Stachys graciliflora
- Conservation status: Least Concern (SANBI Red List)

Scientific classification
- Kingdom: Plantae
- Clade: Tracheophytes
- Clade: Angiosperms
- Clade: Eudicots
- Clade: Asterids
- Order: Lamiales
- Family: Lamiaceae
- Genus: Stachys
- Species: S. graciliflora
- Binomial name: Stachys graciliflora C.Presl
- Synonyms: Stachys cooperi Skan;

= Stachys graciliflora =

- Genus: Stachys
- Species: graciliflora
- Authority: C.Presl
- Conservation status: LC
- Synonyms: Stachys cooperi Skan

Species of shrub

Stachys graciliflora is a species of hedgenettle found in South Africa and Eswatini.

== Description ==
This species is a perennial herb with spreading to trailing stems that may climb slightly and can grow to 40 cm} or more in length. The stems are sparsely branched and lightly covered with short backward-pointing hairs.

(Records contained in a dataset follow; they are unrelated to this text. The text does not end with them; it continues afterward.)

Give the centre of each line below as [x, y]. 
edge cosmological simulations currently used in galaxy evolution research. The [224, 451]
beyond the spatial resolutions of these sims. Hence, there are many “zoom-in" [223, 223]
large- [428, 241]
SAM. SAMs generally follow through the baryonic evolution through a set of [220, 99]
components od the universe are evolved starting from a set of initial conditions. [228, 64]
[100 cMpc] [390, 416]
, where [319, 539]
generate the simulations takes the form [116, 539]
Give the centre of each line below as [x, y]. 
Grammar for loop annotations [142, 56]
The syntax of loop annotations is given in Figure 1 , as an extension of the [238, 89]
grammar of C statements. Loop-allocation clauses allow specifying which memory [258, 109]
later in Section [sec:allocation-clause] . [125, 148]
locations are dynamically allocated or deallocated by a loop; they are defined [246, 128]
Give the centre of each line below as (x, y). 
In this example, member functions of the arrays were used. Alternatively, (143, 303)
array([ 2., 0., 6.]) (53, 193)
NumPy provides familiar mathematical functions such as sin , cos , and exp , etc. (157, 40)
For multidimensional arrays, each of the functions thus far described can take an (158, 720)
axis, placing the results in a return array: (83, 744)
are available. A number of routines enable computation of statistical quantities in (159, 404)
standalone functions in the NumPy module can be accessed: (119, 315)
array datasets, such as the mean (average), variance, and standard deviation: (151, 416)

The leaves are borne on stalks and are often thin in texture. They are ovate to broadly ovate, 20–65 mm long, with a blunt to slightly pointed tip and a deeply heart-shaped base with a wide notch. The margins are coarsely scalloped. Leaf surfaces are mostly hairless or sparsely hairy, with soft hairs on the upper surface.

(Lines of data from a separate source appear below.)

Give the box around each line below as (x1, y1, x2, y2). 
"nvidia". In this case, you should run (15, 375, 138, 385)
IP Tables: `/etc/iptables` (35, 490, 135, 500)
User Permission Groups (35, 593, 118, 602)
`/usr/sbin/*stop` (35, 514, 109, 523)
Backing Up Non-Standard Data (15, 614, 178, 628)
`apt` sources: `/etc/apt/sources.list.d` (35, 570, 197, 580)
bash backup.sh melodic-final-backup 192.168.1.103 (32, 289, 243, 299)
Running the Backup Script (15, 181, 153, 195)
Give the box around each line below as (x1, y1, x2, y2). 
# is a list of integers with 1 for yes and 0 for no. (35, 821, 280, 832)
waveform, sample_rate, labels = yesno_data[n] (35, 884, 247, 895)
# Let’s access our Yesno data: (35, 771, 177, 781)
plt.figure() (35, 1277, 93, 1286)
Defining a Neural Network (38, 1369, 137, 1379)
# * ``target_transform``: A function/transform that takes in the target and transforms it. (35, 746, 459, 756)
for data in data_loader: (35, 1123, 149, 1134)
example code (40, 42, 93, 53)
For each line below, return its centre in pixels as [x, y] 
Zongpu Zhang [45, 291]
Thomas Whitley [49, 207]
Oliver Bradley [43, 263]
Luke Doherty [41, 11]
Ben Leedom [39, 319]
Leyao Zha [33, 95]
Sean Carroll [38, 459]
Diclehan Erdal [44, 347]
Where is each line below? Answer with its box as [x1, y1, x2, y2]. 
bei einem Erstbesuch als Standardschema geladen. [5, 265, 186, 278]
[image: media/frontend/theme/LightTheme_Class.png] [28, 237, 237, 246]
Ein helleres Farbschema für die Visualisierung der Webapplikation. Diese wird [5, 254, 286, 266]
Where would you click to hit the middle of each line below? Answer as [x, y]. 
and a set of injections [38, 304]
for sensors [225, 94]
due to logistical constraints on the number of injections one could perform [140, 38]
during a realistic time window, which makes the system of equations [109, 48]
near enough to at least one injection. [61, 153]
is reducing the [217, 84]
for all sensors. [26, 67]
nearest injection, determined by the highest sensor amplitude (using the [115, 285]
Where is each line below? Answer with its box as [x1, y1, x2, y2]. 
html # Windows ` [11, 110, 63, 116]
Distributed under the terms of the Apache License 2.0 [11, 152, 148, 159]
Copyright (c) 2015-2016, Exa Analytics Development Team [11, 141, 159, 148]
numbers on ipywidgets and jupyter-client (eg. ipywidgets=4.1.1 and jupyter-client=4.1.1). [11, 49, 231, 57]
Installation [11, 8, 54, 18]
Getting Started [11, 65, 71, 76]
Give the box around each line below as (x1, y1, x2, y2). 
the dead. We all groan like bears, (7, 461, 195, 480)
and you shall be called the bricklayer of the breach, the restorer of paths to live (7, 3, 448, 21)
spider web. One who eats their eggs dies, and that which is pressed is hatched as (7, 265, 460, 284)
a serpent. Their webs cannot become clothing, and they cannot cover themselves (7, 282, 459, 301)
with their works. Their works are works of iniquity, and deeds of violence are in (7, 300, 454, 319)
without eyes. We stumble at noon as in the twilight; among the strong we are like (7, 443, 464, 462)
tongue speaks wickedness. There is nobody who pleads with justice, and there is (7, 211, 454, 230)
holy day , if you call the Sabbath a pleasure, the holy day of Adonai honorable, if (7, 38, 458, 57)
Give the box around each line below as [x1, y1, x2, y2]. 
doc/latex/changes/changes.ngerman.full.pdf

The flowers are arranged in one to four whorls, forming a loose spike below or a short cluster towards the top. Each whorl bears four to six flowers. The bracts are leaf-like at the base and become smaller higher up. The calyx is softly hairy. The corolla is white, sometimes with mauve spots on the lower lip, and has a gently curved tube with an upright upper lip and a horizontal lower lip.

==Distribution and habitat==
Sources differ on the geographical range of Stachys graciliflora. The South African National Biodiversity Institute′s South African National Plant Checklist and Red List of South African Plants list the South African provinces of the Western Cape, Eastern Cape, KwaZulu-Natal, Mpumalanga, and Limpopo, as well as Eswatini. So too does Kew′s Plants of the World Online.

The standard reference works, which are admittedly older, meanwhile describe a smaller distribution, from Knysna in the Cape to southern KwaZulu-Natal. All agree that the plant is typically found in damp places in forest margins, grassland, fynbos, and coastal scrub.